▶ **EXERCISE INSTRUCTIONS**:
All pictures must be left out as you transcribe the lines from the first line of the data to the line containing "Text of this", both included.

━━━ DATASET ENTRIES ━━━

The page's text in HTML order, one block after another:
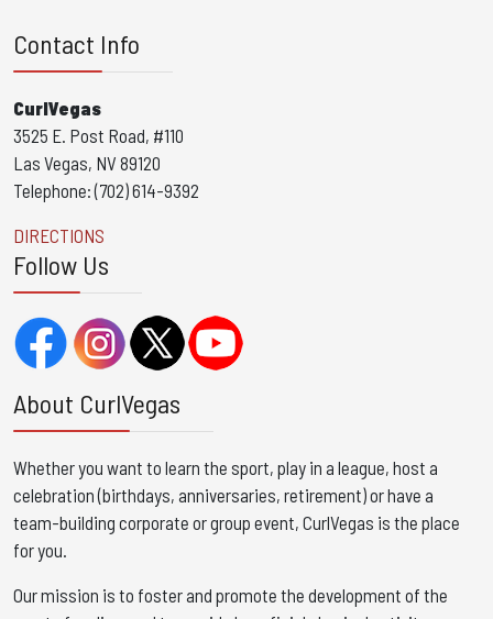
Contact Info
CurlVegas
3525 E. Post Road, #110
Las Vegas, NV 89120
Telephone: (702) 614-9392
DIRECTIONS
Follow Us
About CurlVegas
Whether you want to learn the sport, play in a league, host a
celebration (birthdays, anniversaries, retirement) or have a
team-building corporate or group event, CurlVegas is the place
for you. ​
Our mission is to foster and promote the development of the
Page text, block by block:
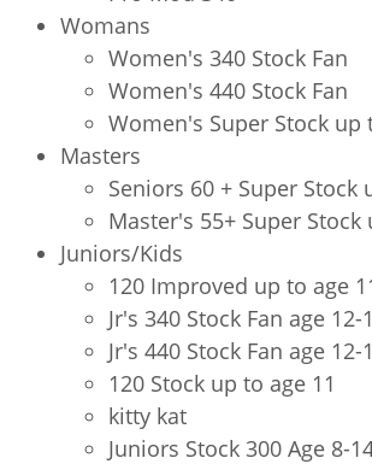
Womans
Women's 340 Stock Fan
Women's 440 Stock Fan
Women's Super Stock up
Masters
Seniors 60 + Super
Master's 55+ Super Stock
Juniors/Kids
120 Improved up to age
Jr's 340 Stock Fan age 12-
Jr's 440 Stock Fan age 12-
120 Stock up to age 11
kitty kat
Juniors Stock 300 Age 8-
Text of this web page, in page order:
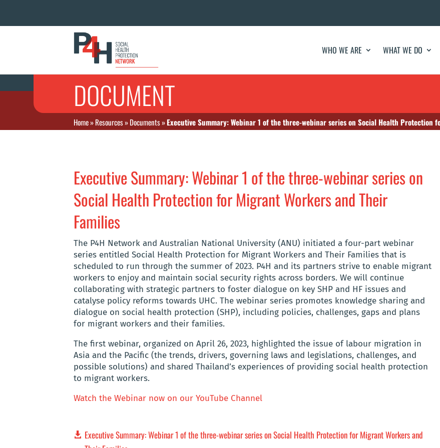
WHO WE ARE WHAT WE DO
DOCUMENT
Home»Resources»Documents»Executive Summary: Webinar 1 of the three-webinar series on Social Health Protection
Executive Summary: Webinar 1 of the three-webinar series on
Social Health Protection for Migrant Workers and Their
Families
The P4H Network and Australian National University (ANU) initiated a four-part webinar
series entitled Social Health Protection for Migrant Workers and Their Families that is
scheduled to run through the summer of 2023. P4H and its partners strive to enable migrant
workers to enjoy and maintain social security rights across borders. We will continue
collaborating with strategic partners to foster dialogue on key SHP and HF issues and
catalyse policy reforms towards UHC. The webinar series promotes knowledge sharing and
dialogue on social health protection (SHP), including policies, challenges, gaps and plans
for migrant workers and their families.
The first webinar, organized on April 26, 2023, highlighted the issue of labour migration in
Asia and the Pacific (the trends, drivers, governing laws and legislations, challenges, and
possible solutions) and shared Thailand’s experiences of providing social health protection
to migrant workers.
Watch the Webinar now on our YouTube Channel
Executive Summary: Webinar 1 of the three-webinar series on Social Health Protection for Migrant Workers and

━━━

▶ **YOUR RESPONSE**:
The page's text in HTML order, one block after another:
Contact Info
CurlVegas
3525 E. Post Road, #110
Las Vegas, NV 89120
Telephone: (702) 614-9392
DIRECTIONS
Follow Us
About CurlVegas
Whether you want to learn the sport, play in a league, host a
celebration (birthdays, anniversaries, retirement) or have a
team-building corporate or group event, CurlVegas is the place
for you. ​
Our mission is to foster and promote the development of the
Page text, block by block:
Womans
Women's 340 Stock Fan
Women's 440 Stock Fan
Women's Super Stock up
Masters
Seniors 60 + Super
Master's 55+ Super Stock
Juniors/Kids
120 Improved up to age
Jr's 340 Stock Fan age 12-
Jr's 440 Stock Fan age 12-
120 Stock up to age 11
kitty kat
Juniors Stock 300 Age 8-
Text of this web page, in page order:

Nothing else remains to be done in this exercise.